Thanks so much for having me.
You guys have been now in multifamily for many years. There are three questions I ask every guest who comes on the show. Can you very quickly tell us, maybe 90 seconds or less, where did you start, where are you now, and how did you get there?
I started out in 1997. The first property I bought was a 28-unit apartment building in a small little part of Cleveland called Shaker Square. I met a wonderful lady who taught me the concept of value-add. We have a blind pool fund that we have closed for $13 million. We are deploying the capital now. We are about to get ready to raise our second fund. We have syndicated multiple deals. How do we get there? My background is pretty diverse, so everything has contributed to running your own decentralized business as we do. We have been slowly pecking away and growing to where we are now.
Ken, you have done so many things. One of the things you said was running a decentralized multifamily business. What does that mean?
When you think about running a decentralized business in itself, it has its own challenges. Where I learned the most about how to do that was when we owned the three Cessna Pilot Centers. We were in three separate airports and we taught people to fly. We rented airplanes. We had a Part 141 pilot training program that we prepared pilots all the way through to the Delta connection. We got them hooked up with Delta, but that process of learning how to operate a business that is under the scrutiny of the FAA. They inspected us regularly and there is no room for error in the aviation world.

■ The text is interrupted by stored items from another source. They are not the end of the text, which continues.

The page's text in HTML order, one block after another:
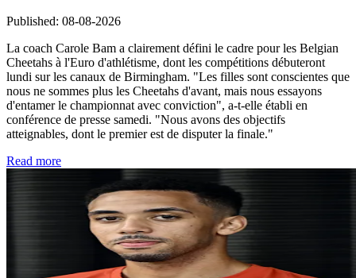
Published: 08-08-2026
La coach Carole Bam a clairement défini le cadre pour les Belgian
Cheetahs à l'Euro d'athlétisme, dont les compétitions débuteront
lundi sur les canaux de Birmingham. "Les filles sont conscientes que
nous ne sommes plus les Cheetahs d'avant, mais nous essayons
d'entamer le championnat avec conviction", a-t-elle établi en
conférence de presse samedi. "Nous avons des objectifs
atteignables, dont le premier est de disputer la finale."
Read more
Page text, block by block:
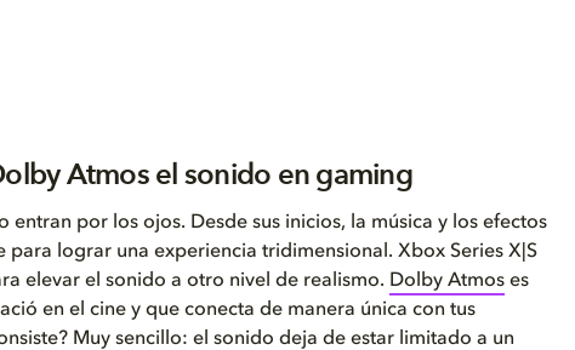
Atmos el sonido en gaming
entran por los ojos. Desde sus inicios, la música y los efectos
para lograr una experiencia tridimensional. Xbox Series X|S
elevar el sonido a otro nivel de realismo. Dolby Atmos es
en el cine y que conecta de manera única con tus
Muy sencillo: el sonido deja de estar limitado a un
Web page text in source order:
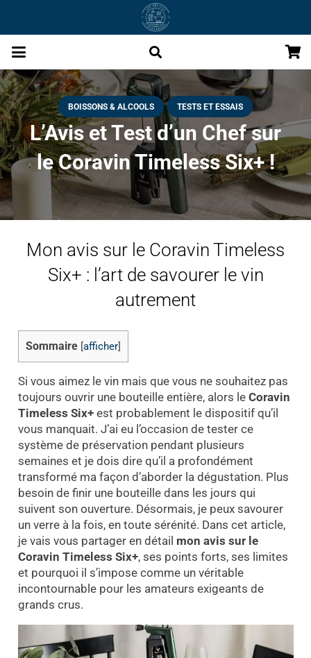
BOISSONS & ALCOOLS TESTS ET ESSAIS
L’Avis et Test d’un Chef sur
le Coravin Timeless Six+ !
Mon avis sur le Coravin Timeless
Six+ : l’art de savourer le vin
autrement
Sommaire afficher]
Si vous aimez le vin mais que vous ne souhaitez pas
toujours ouvrir une bouteille entière, alors le Coravin
Timeless Six+est probablement le dispositif qu’il
vous manquait. J’ai eu l’occasion de tester ce
système de préservation pendant plusieurs
semaines et je dois dire qu’il a profondément
transformé ma façon d’aborder la dégustation. Plus
besoin de finir une bouteille dans les jours qui
suivent son ouverture. Désormais, je peux savourer
un verre à la fois, en toute sérénité. Dans cet article,
je vais vous partager en détail mon avis sur le
Coravin Timeless Six+, ses points forts, ses limites
et pourquoi il s’impose comme un véritable
incontournable pour les amateurs exigeants de
grands crus.
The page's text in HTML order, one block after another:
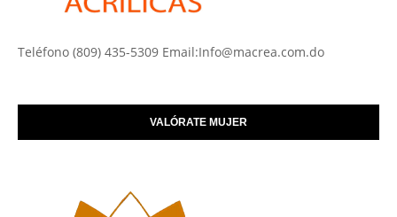
Teléfono (809) 435-5309 Email:Info@macrea.com.do
VALÓRATE MUJER
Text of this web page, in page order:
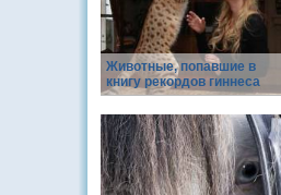
Животные, попавшие в
книгу рекордов гиннеса
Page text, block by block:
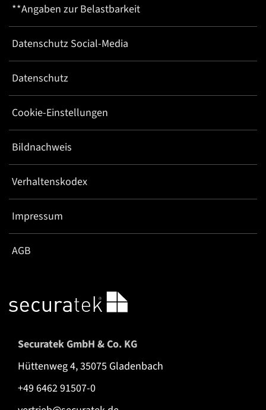
**Angaben zur Belastbarkeit
Datenschutz Social-Media
Datenschutz
Cookie-Einstellungen
Bildnachweis
Verhaltenskodex
Impressum
AGB
Securatek GmbH & Co. KG
Hüttenweg 4, 35075 Gladenbach
+49 6462 91507-0
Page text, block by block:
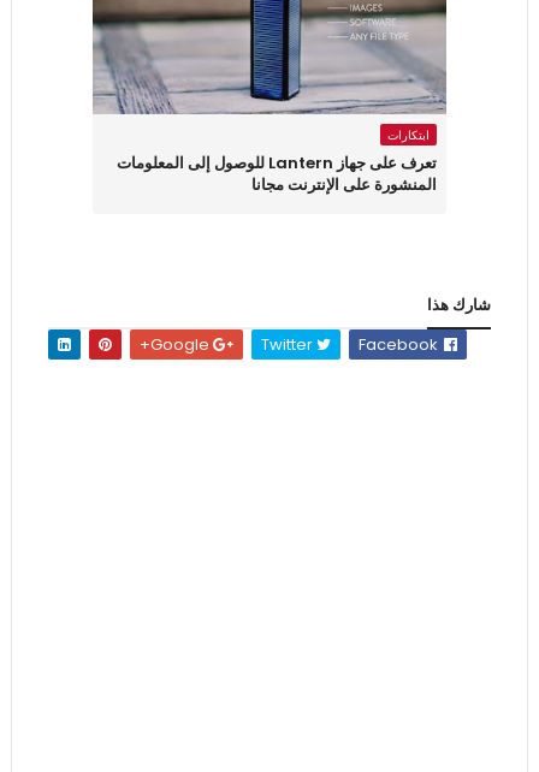
ابتكارات
تعرف على جهاز Lantern للوصول إلى المعلومات
المنشورة على الإنترنت مجانا
شارك هذا
Twitter

Learning how to do that in separate locations prepared me for what we do now. We manage and own apartment buildings and they are strewn over a large geographical area. I became the checklist-crazy person. Everybody in our company makes fun of me because I always liked checklists, a review process and redundancies. All of that comes from aviation because as you’re growing a company, you need all of those things in order to do it successfully. Although we’re not dealing anymore with people that fly that can kill themselves in airplanes, we’re dealing with people’s homes. It is equally as important. That’s why I think it’s effective in helping us do what we do now.
Let’s talk a little bit about the Cessna Pilot Centers and for those of you who are not aviators reading this, can you tell us what they are quickly? I know you said that they teach people to fly and give lessons. You get people all the way through to maybe even a job at Delta, but what is it, just so they understand that.
It is a program that Cessna developed so that people would have a good, solid way to learn to fly. If you think about it, they are here to sell airplanes and starting with single engines all the way up to Citation jets. They know once people get started, they get hooked, and they are going to keep moving up. What they knew was that there needed to be a good way to teach people how to get into this and how to learn to fly. They partnered with a school out in California that provided all the materials, but now, they gave us a well-structured, well-thought-out video-based learning system that we could then go sell to the market.
While we were doing that, we used brand new Cessna airplanes to teach people to fly in. When people had a choice, which flight school do we choose? The one flying the airplanes that are from 1950 in shag carpet or the one from brand new, glass cockpit, wonderful experience, GPS and hard to get lost in. You can see how people would choose because the price wasn’t that much different.
Talk to us about the risk side of that business, why you ultimately exited that, and compare that to what you guys do in multifamily.
The risk side of the aviation business is the challenge. Even though we were super careful about all of our processes and everything else, one of the things that made me change my mind about that business was, I think it was Christmas Eve or the day after Christmas, one year. We had a 1,700-hour military pilot, who is a flight instructor. He is extremely qualified. He has flown in all sorts of military operations but he almost killed himself landing a Cessna 172 at a small airport in Akron-Canton. He was flying it for maintenance. There was nothing wrong with the airplane but when he did that, I realized, “There is nothing that I could have done here that could have changed that outcome.”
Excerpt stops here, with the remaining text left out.